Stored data

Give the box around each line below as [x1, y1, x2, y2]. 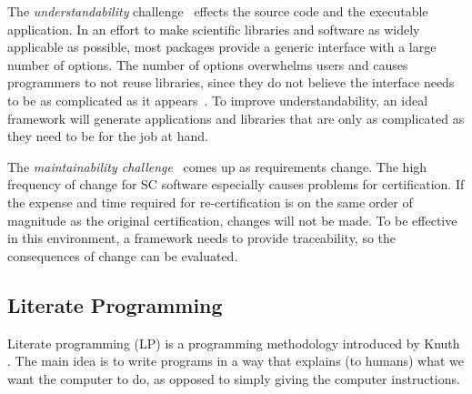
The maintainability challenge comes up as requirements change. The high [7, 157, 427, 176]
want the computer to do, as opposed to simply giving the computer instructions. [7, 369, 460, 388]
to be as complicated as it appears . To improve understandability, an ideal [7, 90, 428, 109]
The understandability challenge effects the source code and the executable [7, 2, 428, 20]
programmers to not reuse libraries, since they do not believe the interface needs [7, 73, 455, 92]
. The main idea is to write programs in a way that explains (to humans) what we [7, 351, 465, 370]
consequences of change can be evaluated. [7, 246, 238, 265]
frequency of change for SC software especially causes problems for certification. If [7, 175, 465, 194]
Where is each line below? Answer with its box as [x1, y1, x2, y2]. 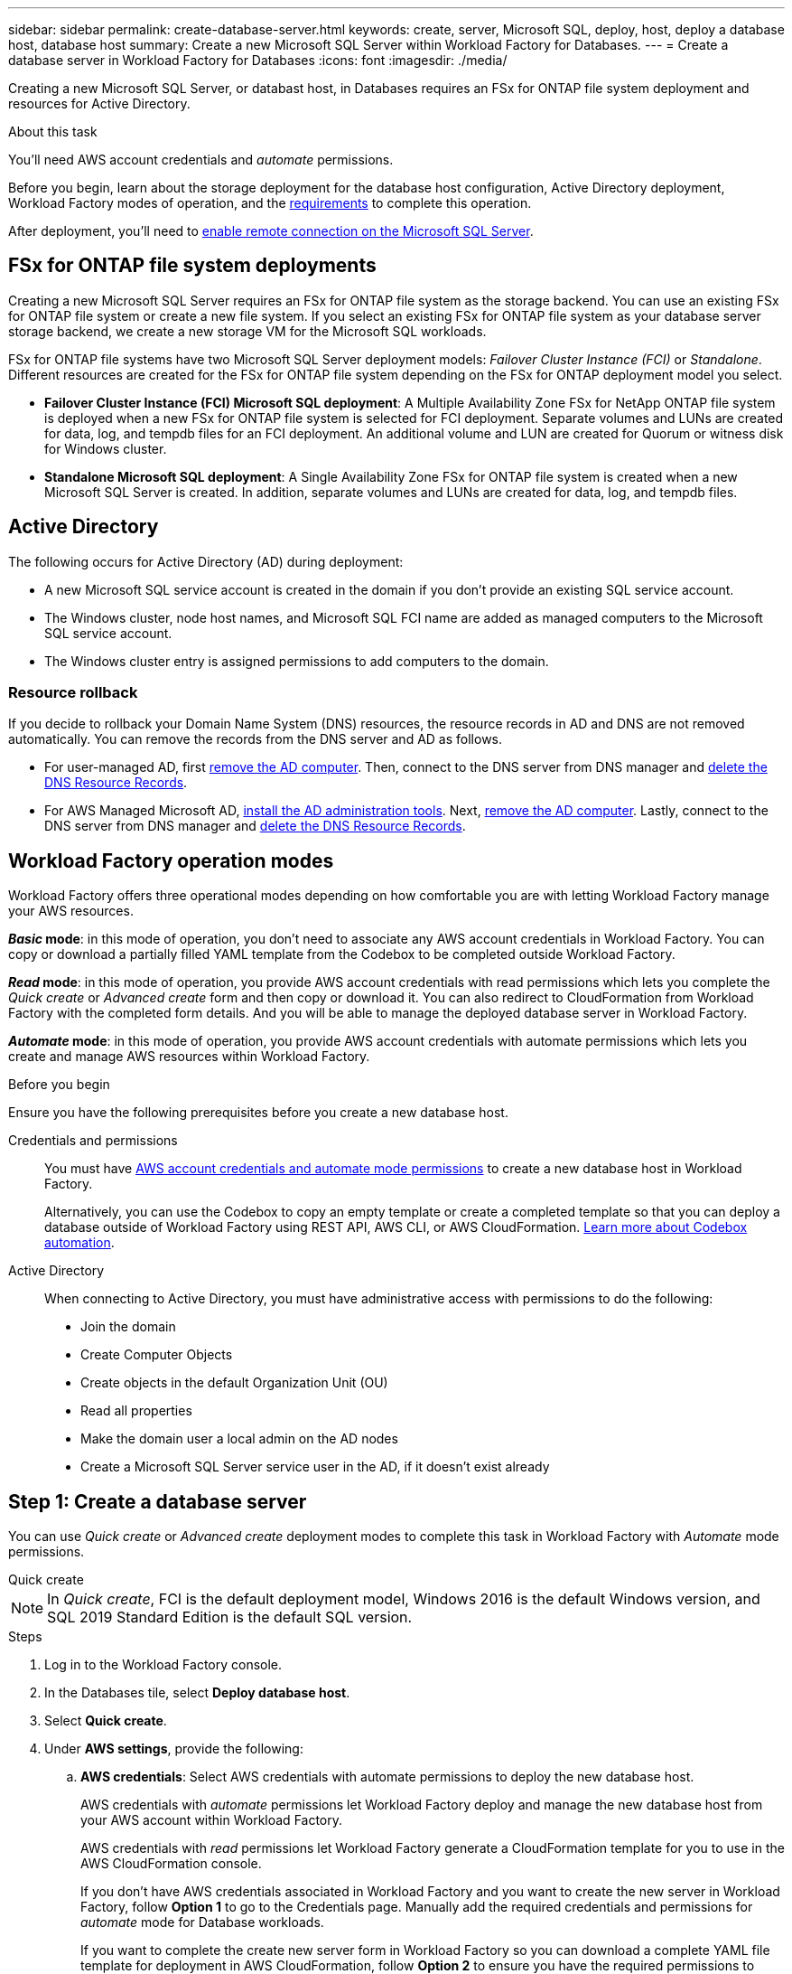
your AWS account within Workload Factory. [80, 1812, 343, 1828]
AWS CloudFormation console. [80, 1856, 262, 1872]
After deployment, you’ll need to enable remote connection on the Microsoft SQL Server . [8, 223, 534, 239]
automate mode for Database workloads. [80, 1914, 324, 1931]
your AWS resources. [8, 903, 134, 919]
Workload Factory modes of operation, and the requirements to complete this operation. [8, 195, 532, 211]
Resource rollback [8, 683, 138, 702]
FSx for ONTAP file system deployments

■ **WHAT IS EXPECTED**
Check each line of the data above for the string "change", then report how many lines have it, with no other words.

■ **WRITTEN RESPONSE**
3